The synergy of data science (including big data and machine learning) and HPC yields many benefits for data-intensive applications in terms of more accurate predictive data analysis and better decision making. For instance, in the context of the HPDaSc (High Performance Data Science) project between Inria and Brazil, we have shown the importance of realtime analytics to make critical high-consequence decisions in HPC applications, e.g., preventing useless drilling based on a driller’s realtime data and realtime visualization of simulated data, or the effectiveness of ML to deal with scientific data, e.g., computing Probability Density Functions (PDFs) over simulated seismic data using Spark.
However, to realize the full potential of this synergy, ML models (or models for short) must be built, combined and ensembled, which can be very complex as there can be many models to select from. Furthermore, they should be shared and reused, in particular, in different execution environments such as HPC or Spark clusters.
To address this problem, we proposed Gypscie [Porto 2022, Zorrilla 2022], a new framework that supports the entire ML lifecycle and enables model reuse and import from other frameworks. The approach behind Gypscie is to combine several rich capabilities for model and data management, and model execution, which are typically provided by different tools, in a unique framework. Overall, Gypscie provides: a platform for supporting the complete model life-cycle, from model building to deployment, monitoring and policies enforcement; an environment for casual users to find ready-to-use models that best fit a particular prediction problem, an environment to optimize ML task scheduling and execution; an easy way for developers to benchmark their models against other competitive models and improve them; a central point of access to assess models’ compliance to policies and ethics and obtain and curate observational and predictive data; provenance information and model explainability. Finally, Gypscie interfaces with multiple execution environments to run ML tasks, e.g., an HPC system such as the Santos Dumont supercomputer at LNCC or a Spark cluster.
Gypscie comes with SAVIME [Silva 2020], a multidimensional array in-memory database system for importing, storing and querying model (tensor) data. The SAVIME open-source system has been developed to support analytical queries over scientific data. Its offers an extremely efficient ingestion procedure, which practically eliminates the waiting time to analyze incoming data.
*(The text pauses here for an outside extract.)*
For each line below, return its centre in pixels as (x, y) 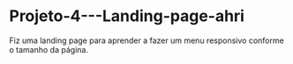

It also supports dense and sparse arrays and non-integer dimension indexing. It offers a functional query language processed by a query optimiser that generates efficient query execution plans.
[Porto 2022] Fabio Porto, Patrick Valduriez: Data and Machine Learning Model Management with Gypscie. CARLA 2022 – Workshop on HPC and Data Sciences meet Scientific Computing, SCALAC, Sep 2022, Porto Alegre, Brazil. pp.1-2.
[Zorrilla 2022] Rocío Zorrilla, Eduardo Ogasawara, Patrick Valduriez, Fabio Porto: A Data-Driven Model Selection Approach to Spatio-Temporal Prediction. SBBD 2022 – Brazilian Symposium on Databases, SBBD, Sep 2022, Buzios, Brazil. pp.1-12.
[Silva 2020] A.C. Silva, H. Lourenço, D. Ramos, F. Porto, P. Valduriez. Savime: An Array DBMS for Simulation Analysis and Prediction. Journal of Information Data Management 11(3), 2020.